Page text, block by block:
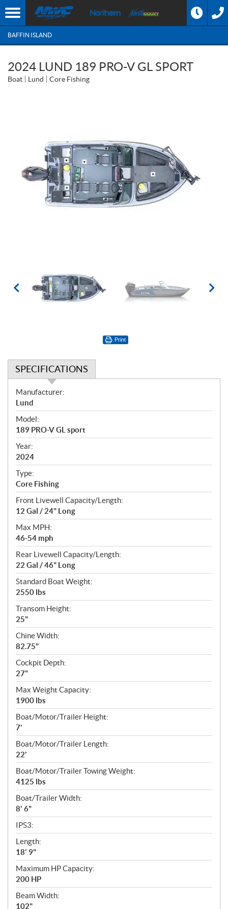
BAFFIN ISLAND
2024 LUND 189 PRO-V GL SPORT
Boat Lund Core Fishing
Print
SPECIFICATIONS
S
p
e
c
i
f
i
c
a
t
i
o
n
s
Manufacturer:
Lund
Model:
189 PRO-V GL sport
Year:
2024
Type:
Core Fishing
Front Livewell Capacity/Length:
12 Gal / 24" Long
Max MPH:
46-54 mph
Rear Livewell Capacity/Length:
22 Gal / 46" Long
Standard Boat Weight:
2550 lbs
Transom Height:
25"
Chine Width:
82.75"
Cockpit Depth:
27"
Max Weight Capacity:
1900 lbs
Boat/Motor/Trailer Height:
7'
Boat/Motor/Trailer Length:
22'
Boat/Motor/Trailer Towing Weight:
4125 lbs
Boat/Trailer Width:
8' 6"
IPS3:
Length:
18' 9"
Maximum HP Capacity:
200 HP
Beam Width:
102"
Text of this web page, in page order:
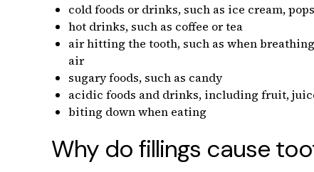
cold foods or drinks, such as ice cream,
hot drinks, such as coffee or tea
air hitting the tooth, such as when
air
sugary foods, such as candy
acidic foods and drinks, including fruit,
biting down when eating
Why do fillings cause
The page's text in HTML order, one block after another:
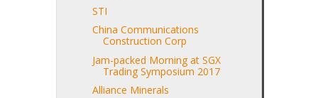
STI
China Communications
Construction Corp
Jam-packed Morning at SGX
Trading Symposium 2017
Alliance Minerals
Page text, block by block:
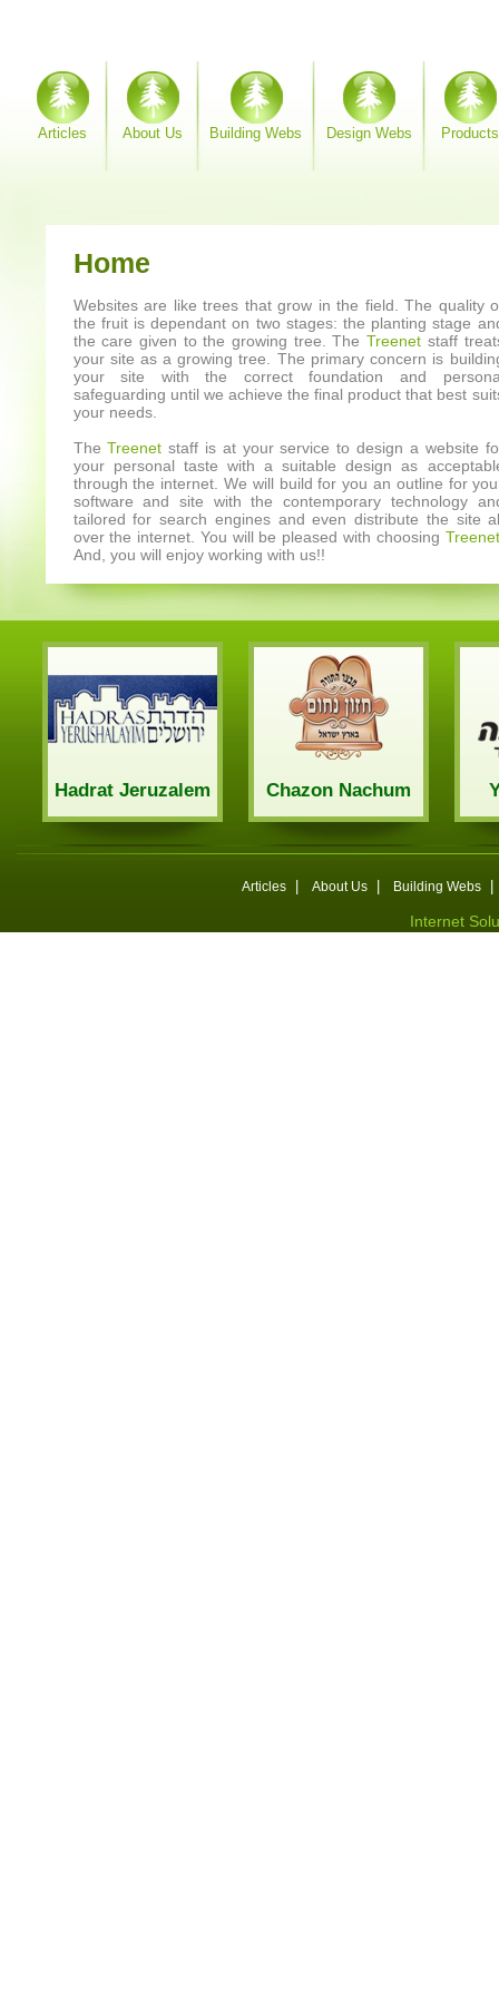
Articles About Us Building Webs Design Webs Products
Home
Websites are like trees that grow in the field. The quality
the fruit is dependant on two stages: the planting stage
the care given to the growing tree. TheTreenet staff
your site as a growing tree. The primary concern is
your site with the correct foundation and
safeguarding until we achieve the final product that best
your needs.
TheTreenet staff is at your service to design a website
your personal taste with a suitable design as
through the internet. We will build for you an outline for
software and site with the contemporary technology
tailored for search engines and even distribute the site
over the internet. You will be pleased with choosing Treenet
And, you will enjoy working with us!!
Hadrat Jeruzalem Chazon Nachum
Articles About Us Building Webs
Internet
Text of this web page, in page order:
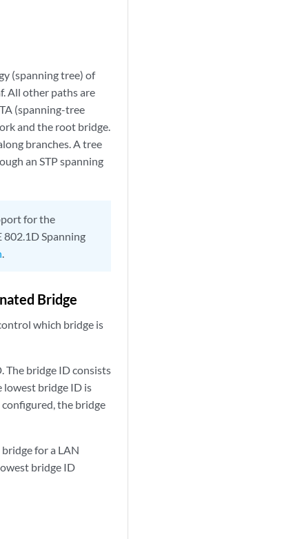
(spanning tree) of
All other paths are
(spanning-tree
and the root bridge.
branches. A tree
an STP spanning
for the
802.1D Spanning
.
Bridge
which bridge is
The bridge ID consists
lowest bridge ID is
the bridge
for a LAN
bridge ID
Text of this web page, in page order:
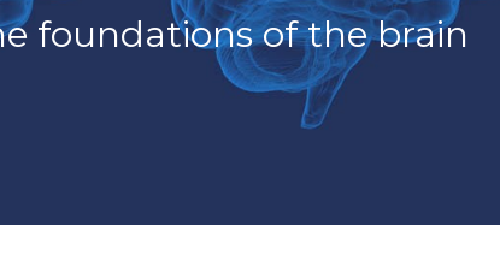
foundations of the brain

□ □ □ □

- Task statement
Starting at the line that holds "air hitting the tooth, such as when", print each line through the last one of the entries above, exactly and with both ends included; no pictures.

- Answer area
air hitting the tooth, such as when
air
sugary foods, such as candy
acidic foods and drinks, including fruit,
biting down when eating
Why do fillings cause
The page's text in HTML order, one block after another:
STI
China Communications
Construction Corp
Jam-packed Morning at SGX
Trading Symposium 2017
Alliance Minerals
Page text, block by block:
Articles About Us Building Webs Design Webs Products
Home
Websites are like trees that grow in the field. The quality
the fruit is dependant on two stages: the planting stage
the care given to the growing tree. TheTreenet staff
your site as a growing tree. The primary concern is
your site with the correct foundation and
safeguarding until we achieve the final product that best
your needs.
TheTreenet staff is at your service to design a website
your personal taste with a suitable design as
through the internet. We will build for you an outline for
software and site with the contemporary technology
tailored for search engines and even distribute the site
over the internet. You will be pleased with choosing Treenet
And, you will enjoy working with us!!
Hadrat Jeruzalem Chazon Nachum
Articles About Us Building Webs
Internet
Text of this web page, in page order:
(spanning tree) of
All other paths are
(spanning-tree
and the root bridge.
branches. A tree
an STP spanning
for the
802.1D Spanning
.
Bridge
which bridge is
The bridge ID consists
lowest bridge ID is
the bridge
for a LAN
bridge ID
Text of this web page, in page order:
foundations of the brain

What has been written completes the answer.